◆ **Exercise requirements**:
Every entry below has to appear again in your reply, word for word, but no picture may.

--- START ---

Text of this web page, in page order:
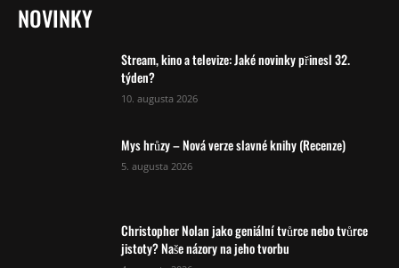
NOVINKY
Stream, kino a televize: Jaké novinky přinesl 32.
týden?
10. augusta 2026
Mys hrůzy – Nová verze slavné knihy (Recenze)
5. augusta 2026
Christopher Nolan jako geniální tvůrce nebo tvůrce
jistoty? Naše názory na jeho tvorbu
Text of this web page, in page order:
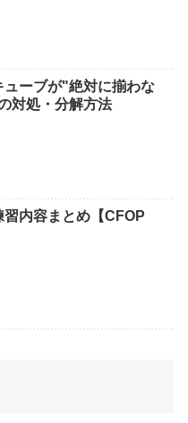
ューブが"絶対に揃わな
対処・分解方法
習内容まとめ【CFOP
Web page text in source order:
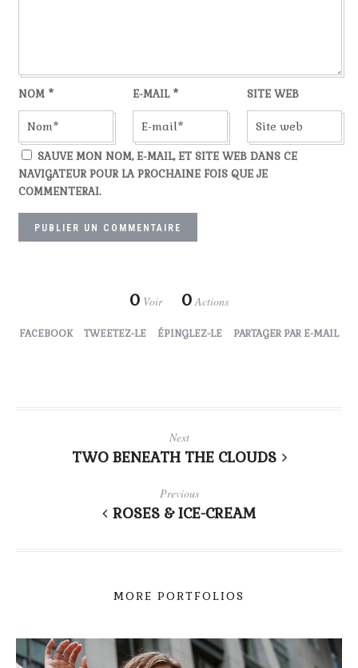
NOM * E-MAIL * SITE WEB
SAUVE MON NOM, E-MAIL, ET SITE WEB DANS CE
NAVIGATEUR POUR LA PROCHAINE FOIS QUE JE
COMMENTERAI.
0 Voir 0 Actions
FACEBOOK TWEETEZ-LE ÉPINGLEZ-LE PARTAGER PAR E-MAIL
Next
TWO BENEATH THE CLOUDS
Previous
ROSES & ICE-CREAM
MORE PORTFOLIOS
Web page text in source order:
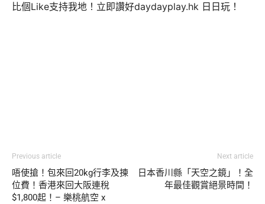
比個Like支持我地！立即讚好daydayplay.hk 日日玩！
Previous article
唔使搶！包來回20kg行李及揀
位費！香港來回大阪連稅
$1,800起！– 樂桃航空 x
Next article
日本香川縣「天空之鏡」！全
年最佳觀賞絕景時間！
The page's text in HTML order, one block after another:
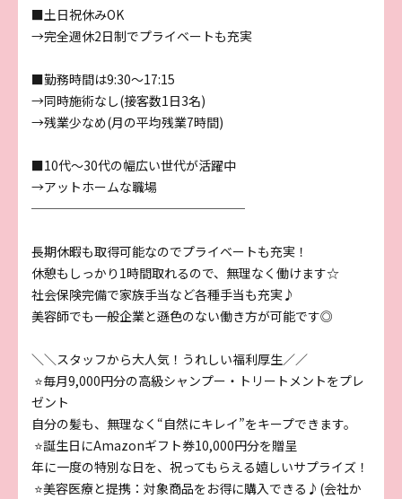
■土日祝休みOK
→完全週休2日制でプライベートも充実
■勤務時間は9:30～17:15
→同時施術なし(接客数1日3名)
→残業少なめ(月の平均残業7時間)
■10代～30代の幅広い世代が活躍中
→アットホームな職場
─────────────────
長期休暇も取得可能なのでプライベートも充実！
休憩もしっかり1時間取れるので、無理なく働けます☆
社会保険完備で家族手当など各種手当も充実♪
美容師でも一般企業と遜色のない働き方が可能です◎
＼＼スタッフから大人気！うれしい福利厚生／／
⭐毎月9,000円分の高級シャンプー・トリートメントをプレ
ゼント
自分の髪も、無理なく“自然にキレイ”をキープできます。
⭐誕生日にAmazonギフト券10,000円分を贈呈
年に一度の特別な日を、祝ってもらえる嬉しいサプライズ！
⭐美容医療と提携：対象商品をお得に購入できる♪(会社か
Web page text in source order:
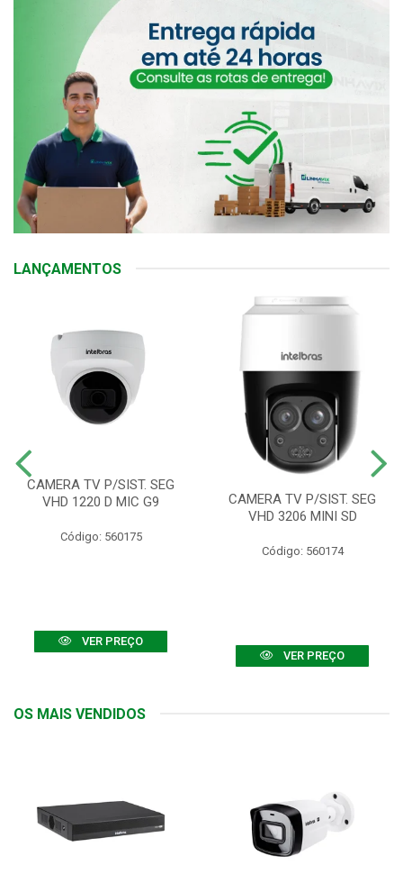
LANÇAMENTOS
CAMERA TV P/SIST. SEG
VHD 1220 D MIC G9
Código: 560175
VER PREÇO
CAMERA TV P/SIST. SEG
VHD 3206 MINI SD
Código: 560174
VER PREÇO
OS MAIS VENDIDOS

--- END ---

◆ **Exercise response**:
Text of this web page, in page order:
NOVINKY
Stream, kino a televize: Jaké novinky přinesl 32.
týden?
10. augusta 2026
Mys hrůzy – Nová verze slavné knihy (Recenze)
5. augusta 2026
Christopher Nolan jako geniální tvůrce nebo tvůrce
jistoty? Naše názory na jeho tvorbu
Text of this web page, in page order:
ューブが"絶対に揃わな
対処・分解方法
習内容まとめ【CFOP
Web page text in source order:
NOM * E-MAIL * SITE WEB
SAUVE MON NOM, E-MAIL, ET SITE WEB DANS CE
NAVIGATEUR POUR LA PROCHAINE FOIS QUE JE
COMMENTERAI.
0 Voir 0 Actions
FACEBOOK TWEETEZ-LE ÉPINGLEZ-LE PARTAGER PAR E-MAIL
Next
TWO BENEATH THE CLOUDS
Previous
ROSES & ICE-CREAM
MORE PORTFOLIOS
Web page text in source order:
比個Like支持我地！立即讚好daydayplay.hk 日日玩！
Previous article
唔使搶！包來回20kg行李及揀
位費！香港來回大阪連稅
$1,800起！– 樂桃航空 x
Next article
日本香川縣「天空之鏡」！全
年最佳觀賞絕景時間！
The page's text in HTML order, one block after another:
■土日祝休みOK
→完全週休2日制でプライベートも充実
■勤務時間は9:30～17:15
→同時施術なし(接客数1日3名)
→残業少なめ(月の平均残業7時間)
■10代～30代の幅広い世代が活躍中
→アットホームな職場
─────────────────
長期休暇も取得可能なのでプライベートも充実！
休憩もしっかり1時間取れるので、無理なく働けます☆
社会保険完備で家族手当など各種手当も充実♪
美容師でも一般企業と遜色のない働き方が可能です◎
＼＼スタッフから大人気！うれしい福利厚生／／
⭐毎月9,000円分の高級シャンプー・トリートメントをプレ
ゼント
自分の髪も、無理なく“自然にキレイ”をキープできます。
⭐誕生日にAmazonギフト券10,000円分を贈呈
年に一度の特別な日を、祝ってもらえる嬉しいサプライズ！
⭐美容医療と提携：対象商品をお得に購入できる♪(会社か
Web page text in source order:
LANÇAMENTOS
CAMERA TV P/SIST. SEG
VHD 1220 D MIC G9
Código: 560175
VER PREÇO
CAMERA TV P/SIST. SEG
VHD 3206 MINI SD
Código: 560174
VER PREÇO
OS MAIS VENDIDOS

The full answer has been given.